File: C:\Users\kade\Desktop\training_dir_staging\1_furry_sticker\037ceb330a46b3bd01e2bfda92fd66f5.txt
- black
File: C:\Users\kade\Desktop\training_dir_staging\1_furry_sticker\0630ce3d01e25eb803781716440bd7b5.txt
- brown
File: C:\Users\kade\Desktop\training_dir_staging\1_furry_sticker\07b5e552b6b946ebb9c970354c55b198.txt
- brown
File: C:\Users\kade\Desktop\training_dir_staging\1_furry_sticker\0d281d07dfc997a5b1037939ccd33eca.txt
- speech
- outline
- bubble
File: C:\Users\kade\Desktop\training_dir_staging\1_furry_sticker\12cc788a23632fbc5bddbe4a3d0b63c0.txt
- portrait
File: C:\Users\kade\Desktop\training_dir_staging\1_furry_sticker\13f2de85dc85ab31d084254faac0e64d.txt
- hair
File: C:\Users\kade\Desktop\training_dir_staging\1_furry_sticker\15814659a362c2fff15be0e673226521.txt
- sticker
File: C:\Users\kade\Desktop\training_dir_staging\1_furry_sticker\17536230452b954e4df791723dad4580.txt
- sticker
File: C:\Users\kade\Desktop\training_dir_staging\1_furry_sticker\211ee180a626eb52835735734dfc4

## Convert `.webp` to `.png`
----

This script converts all WebP images in a specified directory and its subdirectories to PNG format. It utilizes the `os` module to navigate through the directory structure and the `PIL` (Python Imaging Library) module's `Image` class to handle image processing. The function `convert_webp_to_png(directory)` takes a directory path as input, iterates through all files in that directory (including subdirectories), identifies WebP files based on their extension, converts them to PNG format, and saves the converted images in the same location. If conversion is successful, it also removes the original WebP files. If any errors occur during conversion, it prints an error message with details.

In [1]:
import os
from PIL import Image

def convert_webp_to_png(directory):
    for root, dirs, files in os.walk(directory):
        for file in files:
            if file.lower().endswith('.webp'):
                webp_path = os.path.join(root, file)
                png_path = os.path.splitext(webp_path)[0] + '.png'
                try:
                    with Image.open(webp_path) as img:
                        img.save(png_path, format='PNG')

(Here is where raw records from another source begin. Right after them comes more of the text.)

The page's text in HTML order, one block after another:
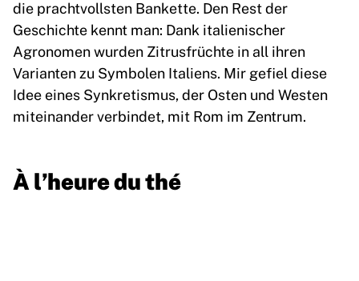
die prachtvollsten Bankette. Den Rest der
Geschichte kennt man: Dank italienischer
Agronomen wurden Zitrusfrüchte in all ihren
Varianten zu Symbolen Italiens. Mir gefiel diese
Idee eines Synkretismus, der Osten und Westen
miteinander verbindet, mit Rom im Zentrum.
À l’heure du thé
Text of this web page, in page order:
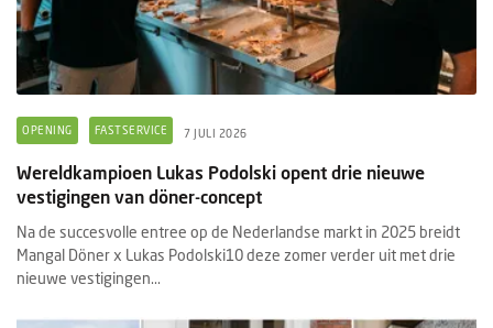
OPENING FASTSERVICE 7 JULI 2026
Wereldkampioen Lukas Podolski opent drie nieuwe
vestigingen van döner-concept
Na de succesvolle entree op de Nederlandse markt in 2025 breidt
Mangal Döner x Lukas Podolski10 deze zomer verder uit met drie
nieuwe vestigingen...
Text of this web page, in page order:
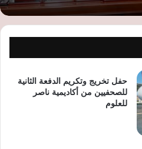
حفل تخريج وتكريم الدفعة الثانية
للصحفيين من أكاديمية ناصر
للعلوم
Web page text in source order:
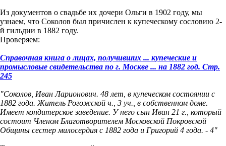
Из документов о свадьбе их дочери Ольги в 1902 году, мы
узнаем, что Соколов был причислен к купеческому сословию 2-
й гильдии в 1882 году.
Проверяем:
Справочная книга о лицах, получивших ... купеческие и
промысловые свидетельства по г. Москве ... на 1882 год. Стр.
245
"Соколов, Иван Ларионович. 48 лет, в купеческом состоянии с
1882 года. Житель Рогожской ч., 3 уч., в собственном доме.
Имеет кондитерское заведение. У него сын Иван 21 г., который
состоит Членом Благотворителем Московской Покровской
Общины сестер милосердия с 1882 года и Григорий 4 года. - 4"
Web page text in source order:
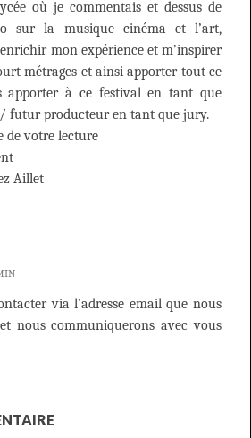
où je commentais et dessus de
sur la musique cinéma et l’art,
mon expérience et m’inspirer
métrages et ainsi apporter tout ce
apporter à ce festival en tant que
futur producteur en tant que jury.
de votre lecture
Aillet
via l’adresse email que nous
nous communiquerons avec vous

                    os.remove(webp_path)
                    print(f"Converted {webp_path} to {png_path}")
                except Exception as e:
                    print(f"Error converting {webp_path}: {e}")

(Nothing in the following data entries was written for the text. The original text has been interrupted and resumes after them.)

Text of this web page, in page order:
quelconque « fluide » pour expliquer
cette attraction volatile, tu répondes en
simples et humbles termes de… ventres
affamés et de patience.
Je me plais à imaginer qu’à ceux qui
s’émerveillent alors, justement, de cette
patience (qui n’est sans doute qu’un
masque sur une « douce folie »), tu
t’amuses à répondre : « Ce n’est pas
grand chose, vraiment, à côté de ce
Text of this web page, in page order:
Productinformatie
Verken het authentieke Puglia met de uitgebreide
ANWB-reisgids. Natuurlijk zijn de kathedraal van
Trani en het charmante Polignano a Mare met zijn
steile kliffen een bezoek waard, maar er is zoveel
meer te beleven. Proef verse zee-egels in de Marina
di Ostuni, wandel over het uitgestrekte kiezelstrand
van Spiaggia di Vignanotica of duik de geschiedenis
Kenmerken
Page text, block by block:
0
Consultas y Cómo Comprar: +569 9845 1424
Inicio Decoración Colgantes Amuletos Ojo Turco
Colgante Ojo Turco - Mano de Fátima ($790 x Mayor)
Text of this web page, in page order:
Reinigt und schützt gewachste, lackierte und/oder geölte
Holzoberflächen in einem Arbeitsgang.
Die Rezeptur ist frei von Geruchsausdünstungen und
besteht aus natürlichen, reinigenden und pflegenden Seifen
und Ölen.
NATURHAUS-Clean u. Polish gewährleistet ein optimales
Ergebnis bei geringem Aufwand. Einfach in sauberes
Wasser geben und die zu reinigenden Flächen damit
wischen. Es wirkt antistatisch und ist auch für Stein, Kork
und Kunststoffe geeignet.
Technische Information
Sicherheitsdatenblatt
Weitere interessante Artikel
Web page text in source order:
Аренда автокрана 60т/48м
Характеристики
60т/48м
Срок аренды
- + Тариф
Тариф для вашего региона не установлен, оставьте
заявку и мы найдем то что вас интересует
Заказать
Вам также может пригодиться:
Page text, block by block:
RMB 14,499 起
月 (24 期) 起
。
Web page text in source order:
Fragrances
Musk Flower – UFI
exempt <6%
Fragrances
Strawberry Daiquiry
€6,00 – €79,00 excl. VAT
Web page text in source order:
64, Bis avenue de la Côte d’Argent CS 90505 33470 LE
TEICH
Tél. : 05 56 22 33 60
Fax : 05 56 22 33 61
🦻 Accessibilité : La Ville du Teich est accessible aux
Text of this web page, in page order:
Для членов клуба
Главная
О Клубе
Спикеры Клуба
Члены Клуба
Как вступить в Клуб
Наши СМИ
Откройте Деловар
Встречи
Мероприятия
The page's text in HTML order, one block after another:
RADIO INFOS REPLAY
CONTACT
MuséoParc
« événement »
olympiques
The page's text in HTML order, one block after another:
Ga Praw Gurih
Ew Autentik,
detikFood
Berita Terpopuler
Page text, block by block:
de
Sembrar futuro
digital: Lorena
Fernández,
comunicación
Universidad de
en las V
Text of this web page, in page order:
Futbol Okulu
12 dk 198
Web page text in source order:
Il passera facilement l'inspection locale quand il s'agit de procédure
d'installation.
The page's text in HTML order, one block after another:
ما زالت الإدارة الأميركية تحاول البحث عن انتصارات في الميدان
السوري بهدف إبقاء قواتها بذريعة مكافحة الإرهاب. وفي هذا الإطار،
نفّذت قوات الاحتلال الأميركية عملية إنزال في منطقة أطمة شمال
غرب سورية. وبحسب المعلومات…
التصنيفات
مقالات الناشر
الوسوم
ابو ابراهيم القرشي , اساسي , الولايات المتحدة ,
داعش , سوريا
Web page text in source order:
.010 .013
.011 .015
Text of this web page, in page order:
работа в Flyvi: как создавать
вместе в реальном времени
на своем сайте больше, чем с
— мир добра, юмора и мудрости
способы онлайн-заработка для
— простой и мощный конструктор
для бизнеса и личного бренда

#directory = r'E:\training_dir'
#directory = r'C:\Users\kade\Desktop\training_dir_staging'
directory = r'C:\Users\kade\Desktop\ayaya'
convert_webp_to_png(directory)

Converted C:\Users\kade\Desktop\ayaya\nap97qc4ilh21.webp to C:\Users\kade\Desktop\ayaya\nap97qc4ilh21.png


## Duplicate checker
----

This Python script checks for duplicate tags within text files (`.txt`) in a specified directory and its subdirectories. It reads each text file, splits its content into tags separated by commas, and identifies any duplicates. If duplicates are found, it prints out a message indicating the file where the duplicates were found and the duplicate tags themselves. Finally, the `check_tags_in_directory` function iterates through the directory and calls `check_duplicate_tags` for each text file found.

In [3]:
import os

def check_duplicate_tags(file_path):
    with open(file_path, 'r') as file:
        tags = file.read().split(', ')
        duplicates = set()
        unique_tags = set()
        for tag in tags:
            if tag in unique_tags:
                duplicates.add(tag)
            else:
                unique_tags.add(tag)
        if duplicates:
            print(f"Duplicate tags found in {file_path}: {', '.join(duplicates)}")

def check_tags_in_directory(directory):
    for root, _, files in os.walk(directory):
        for file_name in files:
            if file_name.endswith('.txt'):
                file_path = os.path.join(root, file_name)
                check_duplicate_tags(file_path)

if __name__ == "__main__":
    directory_path = r'C:\Users\kade\Desktop\training_dir_staging'
    check_tags_in_directory(directory_path)


## Replace tags and remove duplicates
----

This Python script recursively processes text files within a specified directory, replacing occurrences of certain words or phrases with new ones.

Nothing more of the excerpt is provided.